It covers the data management functions of the whole life cycle such as collection, storage, query, analysis and visualization of time series data.
Tsfile is a column storage file format optimized for time series data, which reduces the hardware resources required for data storage and optimizes the performance of data query.
The file format adopts the idea of column storage, divides a time series data set into multiple subsets, and stores each subset according to the series.
A Tsfile includes a data area and an index area. The data area is composed of one or more ChunkGroups. The index area records the metadata information and related query indexes of the Tsfile. In each ChunkGroup, the data is divided into multiple chunks according to the time series.

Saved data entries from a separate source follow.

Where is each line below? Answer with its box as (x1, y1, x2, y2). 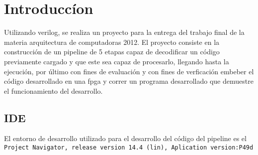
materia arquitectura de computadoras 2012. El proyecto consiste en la (4, 36, 220, 47)
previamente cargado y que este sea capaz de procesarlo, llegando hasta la (4, 56, 229, 66)
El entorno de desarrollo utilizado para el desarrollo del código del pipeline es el (4, 133, 247, 144)
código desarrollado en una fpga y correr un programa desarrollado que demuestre (4, 76, 254, 86)
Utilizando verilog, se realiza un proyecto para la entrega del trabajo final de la (4, 27, 245, 37)
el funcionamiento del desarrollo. (4, 85, 103, 96)
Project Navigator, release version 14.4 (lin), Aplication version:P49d (4, 144, 254, 152)
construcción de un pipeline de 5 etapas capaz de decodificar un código (4, 46, 220, 57)
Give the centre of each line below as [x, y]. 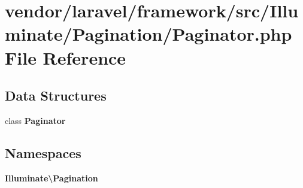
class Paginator [35, 120]
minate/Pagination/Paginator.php [149, 34]
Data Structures [56, 95]
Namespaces [43, 152]
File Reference [66, 57]
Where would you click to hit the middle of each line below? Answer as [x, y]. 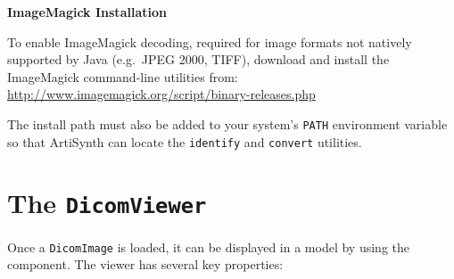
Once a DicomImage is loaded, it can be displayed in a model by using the [208, 246]
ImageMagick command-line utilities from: [123, 76]
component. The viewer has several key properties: [145, 264]
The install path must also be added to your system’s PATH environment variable [227, 123]
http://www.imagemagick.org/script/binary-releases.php [161, 94]
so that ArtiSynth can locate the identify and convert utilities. [185, 141]
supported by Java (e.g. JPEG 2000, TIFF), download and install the [198, 59]
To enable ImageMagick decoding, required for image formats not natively [210, 41]
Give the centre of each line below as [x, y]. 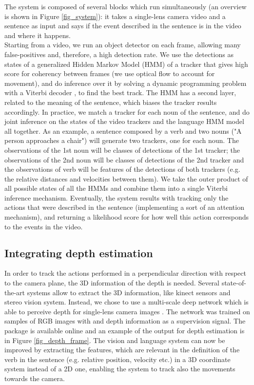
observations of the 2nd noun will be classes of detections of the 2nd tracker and [124, 159]
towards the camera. [35, 378]
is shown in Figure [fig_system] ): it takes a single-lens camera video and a [115, 16]
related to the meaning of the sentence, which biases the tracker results [111, 102]
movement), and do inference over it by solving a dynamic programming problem [126, 83]
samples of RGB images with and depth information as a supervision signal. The [125, 321]
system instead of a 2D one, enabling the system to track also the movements [120, 369]
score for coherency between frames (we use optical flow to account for [110, 73]
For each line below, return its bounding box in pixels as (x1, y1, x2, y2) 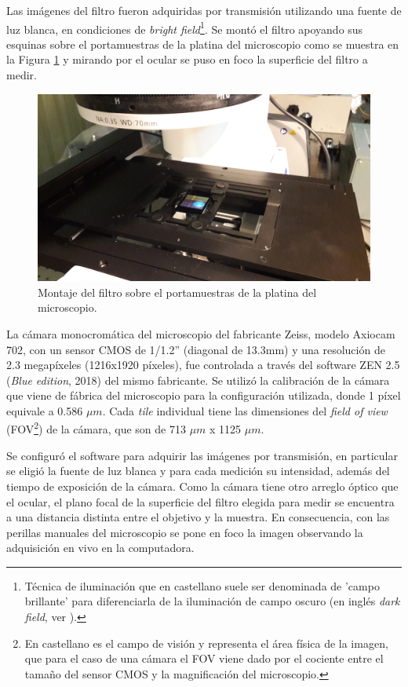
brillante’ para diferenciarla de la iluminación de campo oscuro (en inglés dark (24, 593, 400, 609)
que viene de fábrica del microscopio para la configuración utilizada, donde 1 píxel (6, 387, 401, 404)
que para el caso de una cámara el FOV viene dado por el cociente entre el (24, 650, 384, 667)
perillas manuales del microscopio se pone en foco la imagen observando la (6, 524, 363, 540)
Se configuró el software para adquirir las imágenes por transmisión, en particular (6, 447, 398, 463)
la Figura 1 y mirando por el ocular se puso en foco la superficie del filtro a (6, 51, 368, 68)
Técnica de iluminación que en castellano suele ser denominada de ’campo (24, 577, 380, 594)
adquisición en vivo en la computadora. (6, 539, 195, 556)
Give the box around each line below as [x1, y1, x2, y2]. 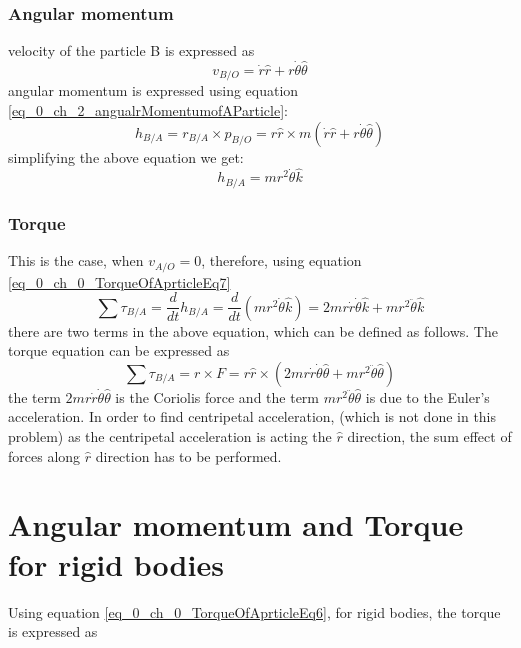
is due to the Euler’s [365, 386, 490, 407]
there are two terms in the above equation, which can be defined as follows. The [8, 320, 498, 341]
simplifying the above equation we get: [8, 146, 244, 167]
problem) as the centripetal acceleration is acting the [8, 426, 332, 447]
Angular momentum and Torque [8, 504, 464, 545]
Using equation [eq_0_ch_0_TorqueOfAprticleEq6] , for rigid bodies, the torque [8, 601, 501, 622]
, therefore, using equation [201, 250, 362, 271]
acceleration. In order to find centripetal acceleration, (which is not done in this [8, 406, 497, 427]
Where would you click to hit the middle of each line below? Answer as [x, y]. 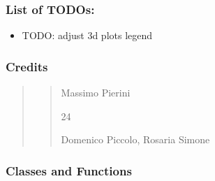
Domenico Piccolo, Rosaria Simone [135, 139]
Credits [27, 66]
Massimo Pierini [96, 93]
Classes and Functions [69, 170]
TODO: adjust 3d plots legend [87, 35]
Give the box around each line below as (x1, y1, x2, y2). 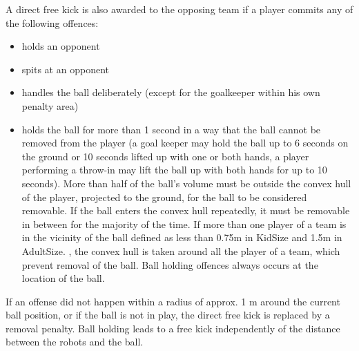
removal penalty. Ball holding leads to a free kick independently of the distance (6, 321, 340, 335)
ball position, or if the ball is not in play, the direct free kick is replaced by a (6, 307, 330, 322)
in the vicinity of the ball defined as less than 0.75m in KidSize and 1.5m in (21, 230, 342, 245)
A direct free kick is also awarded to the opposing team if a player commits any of (6, 2, 353, 16)
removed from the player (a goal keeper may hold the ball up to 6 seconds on (21, 135, 349, 150)
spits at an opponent (21, 61, 109, 76)
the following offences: (6, 15, 99, 30)
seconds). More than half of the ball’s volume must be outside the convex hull (21, 175, 351, 190)
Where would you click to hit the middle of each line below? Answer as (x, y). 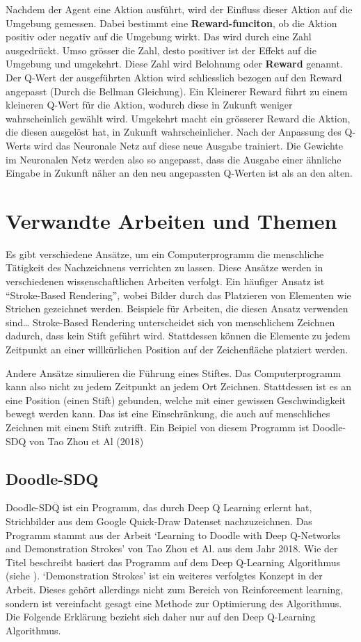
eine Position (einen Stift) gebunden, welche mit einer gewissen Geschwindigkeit (176, 400)
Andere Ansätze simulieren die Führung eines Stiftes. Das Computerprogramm (174, 372)
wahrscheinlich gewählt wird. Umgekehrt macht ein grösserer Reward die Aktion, (178, 118)
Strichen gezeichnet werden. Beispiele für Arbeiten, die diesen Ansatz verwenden (177, 308)
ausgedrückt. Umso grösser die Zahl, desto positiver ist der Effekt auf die (161, 50)
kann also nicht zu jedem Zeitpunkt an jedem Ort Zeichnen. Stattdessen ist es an (179, 386)
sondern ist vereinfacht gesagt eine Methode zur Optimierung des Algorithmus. (174, 603)
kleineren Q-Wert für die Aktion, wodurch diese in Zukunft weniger (149, 105)
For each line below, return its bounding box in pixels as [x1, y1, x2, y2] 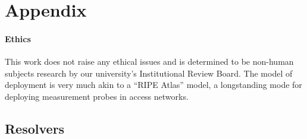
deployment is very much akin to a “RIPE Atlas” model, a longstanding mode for [5, 78, 302, 91]
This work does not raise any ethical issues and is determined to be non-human [5, 55, 294, 68]
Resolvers [5, 119, 65, 137]
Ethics [5, 32, 31, 45]
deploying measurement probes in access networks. [5, 90, 189, 102]
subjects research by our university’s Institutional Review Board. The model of [5, 67, 293, 79]
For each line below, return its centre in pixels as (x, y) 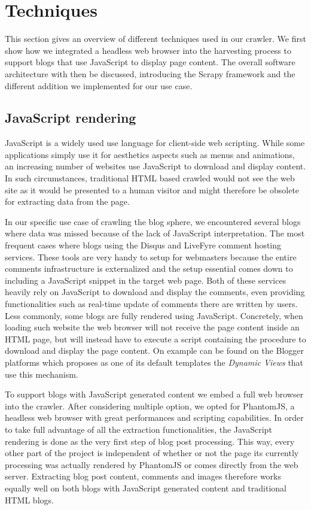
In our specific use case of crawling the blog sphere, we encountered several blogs (153, 221)
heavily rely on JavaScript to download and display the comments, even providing (155, 292)
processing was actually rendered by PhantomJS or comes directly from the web (152, 464)
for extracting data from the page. (67, 201)
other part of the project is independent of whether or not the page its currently (152, 453)
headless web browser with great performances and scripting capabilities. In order (154, 418)
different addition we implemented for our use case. (99, 85)
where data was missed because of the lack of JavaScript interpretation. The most (155, 233)
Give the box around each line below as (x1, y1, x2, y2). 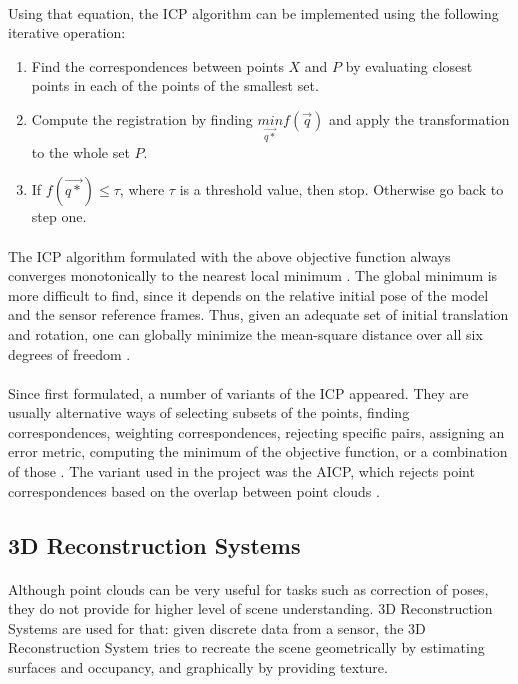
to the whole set (31, 141, 130, 162)
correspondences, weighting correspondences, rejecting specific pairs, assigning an (8, 421, 505, 442)
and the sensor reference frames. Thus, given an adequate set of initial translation (8, 304, 509, 325)
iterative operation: (8, 22, 126, 43)
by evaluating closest (345, 55, 473, 76)
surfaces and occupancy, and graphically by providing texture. (8, 657, 388, 677)
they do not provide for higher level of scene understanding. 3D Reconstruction (8, 598, 493, 619)
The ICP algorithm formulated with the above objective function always (8, 245, 451, 266)
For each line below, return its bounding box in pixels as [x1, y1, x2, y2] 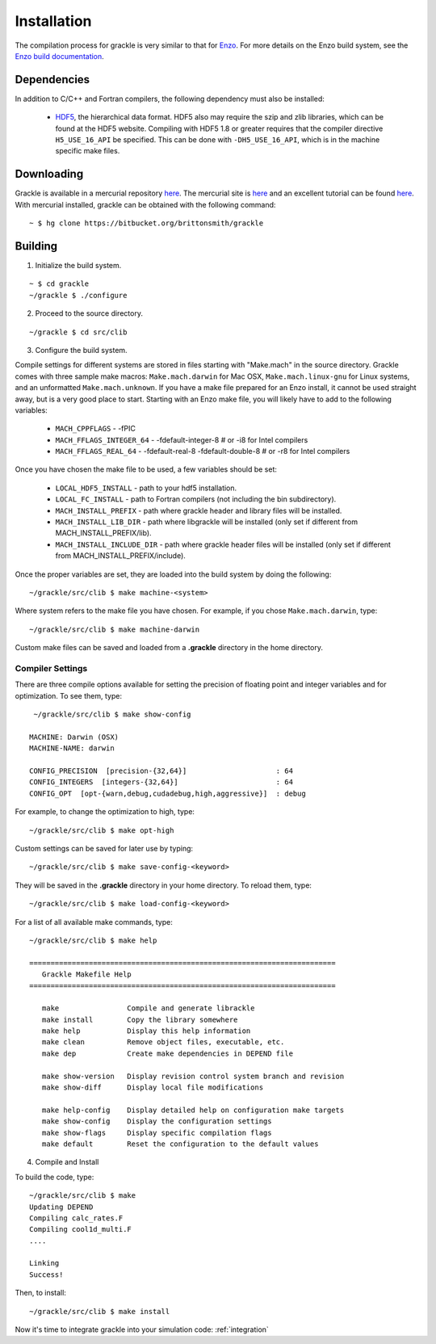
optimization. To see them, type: [15, 691, 123, 700]
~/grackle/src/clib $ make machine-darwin [29, 624, 200, 634]
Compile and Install [35, 1157, 99, 1167]
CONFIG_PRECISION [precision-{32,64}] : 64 [29, 766, 294, 775]
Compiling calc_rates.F [29, 1213, 124, 1223]
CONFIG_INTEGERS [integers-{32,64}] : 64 [29, 778, 294, 787]
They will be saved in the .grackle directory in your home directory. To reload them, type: [15, 880, 312, 890]
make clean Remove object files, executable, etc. [41, 1038, 285, 1047]
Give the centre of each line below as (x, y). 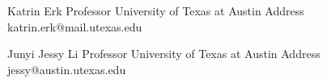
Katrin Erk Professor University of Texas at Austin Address (156, 10)
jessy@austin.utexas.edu (67, 69)
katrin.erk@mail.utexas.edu (75, 26)
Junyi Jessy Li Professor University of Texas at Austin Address (164, 54)
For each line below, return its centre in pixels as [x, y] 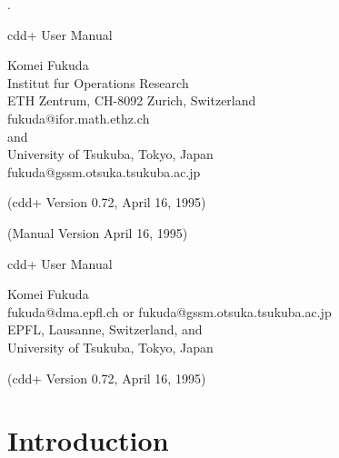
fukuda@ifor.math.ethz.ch [79, 118]
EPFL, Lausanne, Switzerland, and [105, 329]
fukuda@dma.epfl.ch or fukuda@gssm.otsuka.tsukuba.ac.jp [169, 311]
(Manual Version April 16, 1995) [98, 232]
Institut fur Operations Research [98, 82]
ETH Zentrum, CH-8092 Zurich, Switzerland [132, 100]

Each sub block divides the timing data into multiple pages, and stores the time and value in columns respectively.
Tsfile stores the timestamps and values of each time series in columns, encodes and compresses them by columns, which can effectively use the principle of data locality, provide the compression ratio of data during storage, and save 90% storage space.
Tsfile stores the time series in columns, which can effectively reduce the amount of data to be read during data query and reduce the number of disk I/O, so as to improve the query speed. It can complete TB data queries in milliseconds.
Tsfile divides the time series data into hierarchical structure according to "ChunkGroup", "Chunk" and "Page", pre aggregates the data at the level of "Chunk" and "Page", and constructs the aggregation index information of data points. This enables Tsfile to support aggregate queries natively and has efficient aggregate query efficiency.
Tsfile stores data block, index block and metadata information in the same file, so that the file can be self parsed through metadata information. This feature can make such files applicable to hive, spark and other data analysis platforms.